One of the sisters in Mukkuzhy’s formation class, Sr. Irene Menezes, said they cultivate organic food because most vegetables and fruits available at the markets are “heavily contaminated with poisonous chemicals.”
Pinto said he started the religious congregation to assist the diocese’s pastoral and social apostolates. He said he wants the nuns’ lives to merge with the agrarian community wherever they live, no matter the ministry to which they are assigned.
“Along with the spiritual formation, we have given them scientific training on organic farming,” Pinto said.
In 2005, Pope John Paul II gave the congregation diocesan status. It now awaits pontifical status, said superior general Sr. Prescilla D’Mello. The congregation has more than 125 sisters serving in various parts of India as well as two houses in Austria and one in Italy.
At St. Joseph’s Convent, the congregation’s formation house in Alangar, and its farms, postulants and novices spend time farming and in prayer in preparation for their future mission, especially among villagers, said Sr. Celestine D’Souza, the formation superior.
The formation house sits on 4 acres of land where the congregation cultivates rice paddy, vegetables and crops such as coconuts, pepper, and areca nuts.

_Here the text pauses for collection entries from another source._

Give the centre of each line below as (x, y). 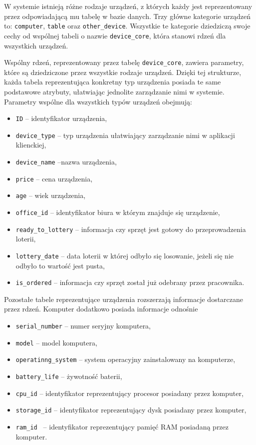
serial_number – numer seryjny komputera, (83, 325)
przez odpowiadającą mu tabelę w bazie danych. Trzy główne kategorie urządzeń (128, 16)
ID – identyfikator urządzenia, (61, 118)
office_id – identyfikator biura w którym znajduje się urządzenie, (118, 212)
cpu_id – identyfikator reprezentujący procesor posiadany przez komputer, (129, 393)
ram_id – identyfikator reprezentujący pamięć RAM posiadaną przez (122, 426)
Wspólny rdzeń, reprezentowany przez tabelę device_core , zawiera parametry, (124, 62)
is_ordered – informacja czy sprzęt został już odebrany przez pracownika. (130, 282)

“For us, work is part of worship, and we experience fulfillment and God while working in the farms,” D’Souza said, adding that their eco-spirituality helps them become attuned to nature and the environment.
D’Souza lamented how the global COVID-19 pandemic prevented people from coming together to farm and how untimely rains and drought because of unpredictable climate change have affected their work.
The sisters also learn cultivation patterns from other parts of India as new aspirants arrive, mostly from northeastern states, which have different types of soil and physical features.
“We are studying their pattern to train them, so that they can help their farmers once they go back as our members,” she told GSR.
The nuns have won the diocese’s admiration.
The Mount Rosary sisters “are like our own sisters from our own homes,” said Fr. Faustine Lobo, a senior priest of the Mangalore Diocese and the spokesperson of the Catholic Church in Karnataka.
“They are humble and simple sisters who understand the pulse of the agrarian society,” the priest told GSR.
Mukkuzhy said the hot tropical sun does not tire the German students.
“Even if they do, they have the determination and commitment to continue,” she added.
Gastager said being with nature and its soil and plants automatically gives them divine energy. She said she has rediscovered her spirituality after being with the nuns.
“Though born a Catholic, I was not very regular to the church and spiritual services,” she said. “But after working with the sisters in the farms, I have started attending Mass regularly.”
(Thomas Scaria is a senior journalist based in India who has worked in Sri Lanka until recently in an intergovernmental organization. He writes for Matters India, a news portal that focuses on religious and social issues and collaborates with Global Sisters Report. This feature first appeared in globalsistersreport.org on April 13, 2023.)